Motor precision deficits in clinical high risk for psychosis.

Motor deficits appear prior to psychosis onset, provide insight into vulnerability as well as mechanisms that give rise to emerging illness, and are predictive of conversion. However, to date, the extant literature has often targeted a complex abnormality (e.g., gesture dysfunction, dyskinesia), or a single fundamental domain (e.g., accuracy) but rarely provided critical information about several of the individual components that make up more complex behaviors (or deficits). This preliminary study applies a novel implicit motor task to assess domains of motor accuracy, speed, recognition, and precision in individuals at clinical high risk for psychosis (CHR-p). Sixty participants (29 CHR-p; 31 healthy volunteers) completed clinical symptom interviews and a novel Serial Interception Sequence Learning (SISL) task that assessed implicit motor sequence accuracy, speed, precision, and explicit sequence recognition. These metrics were examined in multilevel models that enabled the examination of overall effects and changes in motor domains over blocks of trials and by positive/negative symptom severity.
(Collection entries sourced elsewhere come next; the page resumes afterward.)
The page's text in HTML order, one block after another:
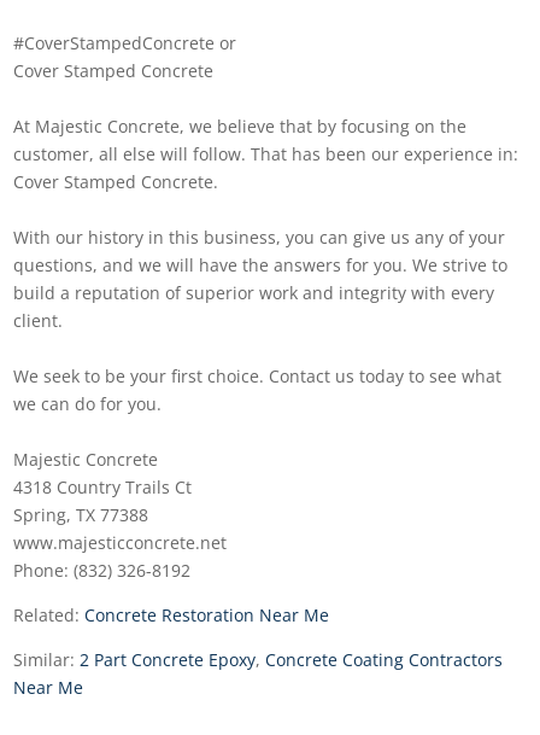
#CoverStampedConcrete or
Cover Stamped Concrete
At Majestic Concrete, we believe that by focusing on the
customer, all else will follow. That has been our experience in:
Cover Stamped Concrete.
With our history in this business, you can give us any of your
questions, and we will have the answers for you. We strive to
build a reputation of superior work and integrity with every
client.
We seek to be your first choice. Contact us today to see what
we can do for you.
Majestic Concrete
4318 Country Trails Ct
Spring, TX 77388
www.majesticconcrete.net
Phone: (832) 326-8192
Related:Concrete Restoration Near Me
Similar: 2 Part Concrete Epoxy,Concrete Coating Contractors
Near Me
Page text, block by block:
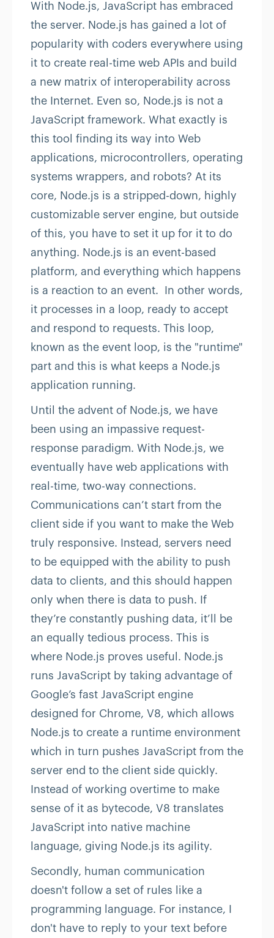
With Node.js, JavaScript has embraced
the server. Node.js has gained a lot of
popularity with coders everywhere using
it to create real-time web APIs and build
a new matrix of interoperability across
the Internet. Even so, Node.js is not a
JavaScript framework. What exactly is
this tool finding its way into Web
applications, microcontrollers, operating
systems wrappers, and robots? At its
core, Node.js is a stripped-down, highly
customizable server engine, but outside
of this, you have to set it up for it to do
anything. Node.js is an event-based
platform, and everything which happens
is a reaction to an event. In other words,
it processes in a loop, ready to accept
and respond to requests. This loop,
known as the event loop, is the "runtime"
part and this is what keeps a Node.js
application running.
Until the advent of Node.js, we have
been using an impassive request-
response paradigm. With Node.js, we
eventually have web applications with
real-time, two-way connections.
Communications can’t start from the
client side if you want to make the Web
truly responsive. Instead, servers need
to be equipped with the ability to push
data to clients, and this should happen
only when there is data to push. If
they’re constantly pushing data, it’ll be
an equally tedious process. This is
where Node.js proves useful. Node.js
runs JavaScript by taking advantage of
Google’s fast JavaScript engine
designed for Chrome, V8, which allows
Node.js to create a runtime environment
which in turn pushes JavaScript from the
server end to the client side quickly.
Instead of working overtime to make
sense of it as bytecode, V8 translates
JavaScript into native machine
language, giving Node.js its agility.
Secondly, human communication
doesn't follow a set of rules like a
programming language. For instance, I
don't have to reply to your text before
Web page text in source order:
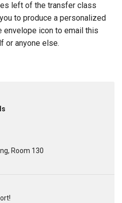
left of the transfer class
to produce a personalized
envelope icon to email this
or anyone else.
Room 130
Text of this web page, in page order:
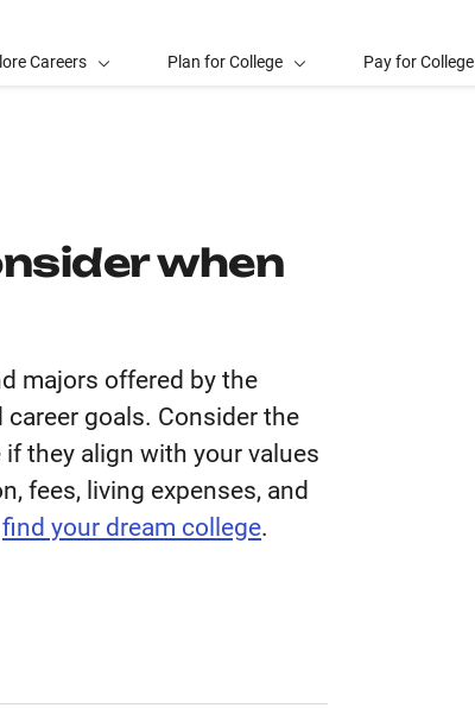
Careers Plan for College Pay for College
when
majors offered by the
goals. Consider the
they align with your values
fees, living expenses, and
find your dream college.
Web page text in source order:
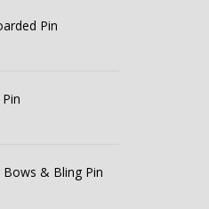
Pin
Bows & Bling Pin

Implicit motor sequence accuracy, speed, and explicit sequence recognition were not detected as impacted in CHR-p. When compared to healthy controls, individuals at CHR-p were less precise in motor responses both overall (d = 0.91) and particularly in early blocks which normalized over later blocks. Within the CHR-p group, these effects were related to positive symptom levels (t = - 2.22, p = 0.036), such that individuals with higher symptom levels did not improve in motor precision over time (r's = 0.01-0.05, p's > 0.54). CHR-p individuals showed preliminary evidence of motor precision deficits but no other motor domain deficits, particularly in early performance that normalized with practice.